Search code examples
pythonpython-3.xcsvduplicatesexport-to-csv

Find Duplicates from columns in CSV and Remove before write


I'm creating a csv file from reading multiple text file i have created as below

Col1,  Col2,  Col3,  Col4
name1, copy, create, copy
       cut           paste

name2, data, null , data
       cut           cut

i want to remove duplicates from column4 comparing with column2 before writing to csv. like above from row1, column4 should only be paste like wise in row2, column4 should be empty

desired output be like:

Col1,  Col2,  Col3,  Col4
name1, copy, create, paste
       cut           

name2, data, null , 
       cut           

i have something like below

stat2 = 'Col1,Col2,Col3,Col4\n'
text_file=os.listdir('.data/')
for pack in text_file:
    file = open("./data/"+ pack, "r")
    perp = file.read()
stat2 += pack + ',"'

#I'm iterating through different set of list and matching with all multiple files.
for word in package:
    stat2 += word + "\n"
stat2 += '","'

for word in data:
    stat2 += word + "\n"
stat2 += '","'

for word in file:
    stat2 += word + "\n"
stat2 += '"' + "\n"

f = open("data/csv_file.csv", "w")
f.write(stat2)

I want to remove duplicates before writing it to csv.
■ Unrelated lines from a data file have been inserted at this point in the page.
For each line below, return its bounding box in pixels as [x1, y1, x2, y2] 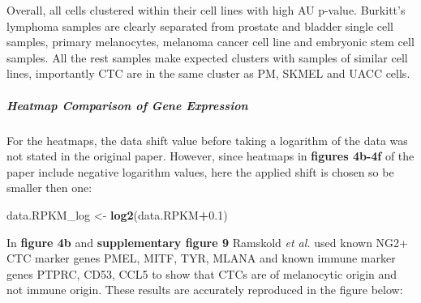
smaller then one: [6, 179, 92, 196]
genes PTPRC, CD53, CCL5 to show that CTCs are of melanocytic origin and [6, 265, 397, 282]
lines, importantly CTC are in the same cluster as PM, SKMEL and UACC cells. [6, 65, 410, 82]
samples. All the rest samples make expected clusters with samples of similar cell [6, 49, 408, 66]
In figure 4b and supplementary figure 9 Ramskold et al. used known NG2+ [6, 233, 408, 250]
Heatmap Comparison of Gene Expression [6, 96, 248, 113]
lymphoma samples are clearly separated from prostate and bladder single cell [6, 17, 393, 34]
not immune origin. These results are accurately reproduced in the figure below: [6, 281, 403, 298]
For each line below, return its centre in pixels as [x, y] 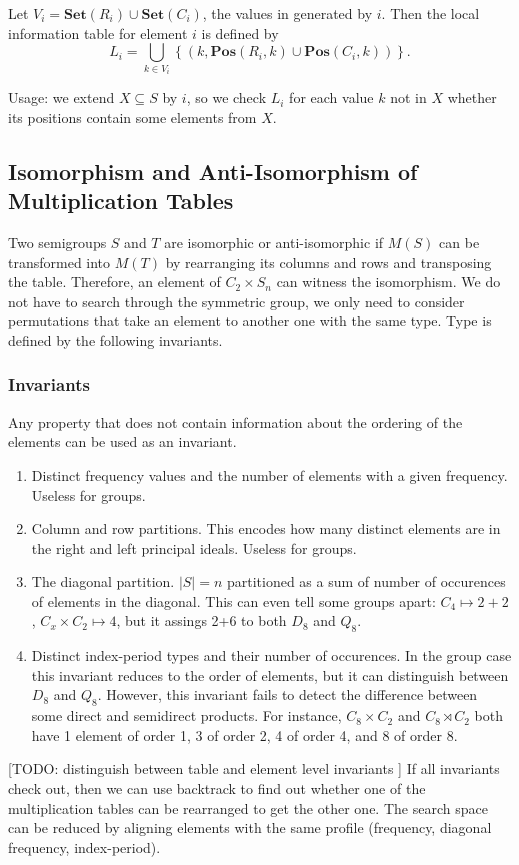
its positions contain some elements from [132, 116]
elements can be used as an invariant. [122, 441]
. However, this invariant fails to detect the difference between [287, 694]
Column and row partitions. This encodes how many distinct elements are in [266, 528]
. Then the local [430, 13]
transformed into [59, 261]
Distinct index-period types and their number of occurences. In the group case [271, 655]
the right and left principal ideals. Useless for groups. [194, 547]

Can anyone please suggest any update on this. Thanks


Solution

  • the question is not very clear. however what you can generally do is compare and edit the elements of one list with another list and remove the duplicates from the target list. suppose in this instance, col2 is the target list:

    col1 = ['copy','create','cut']
    col2 = ['copy','create','cut','delete']
    

    you can use a list comprehension to create a new list that has only the unique values:

    col2 = [i for i in col2 if i not in col1 ]
    

    and then if you print the result, you'll get this for col2:

    ['delete']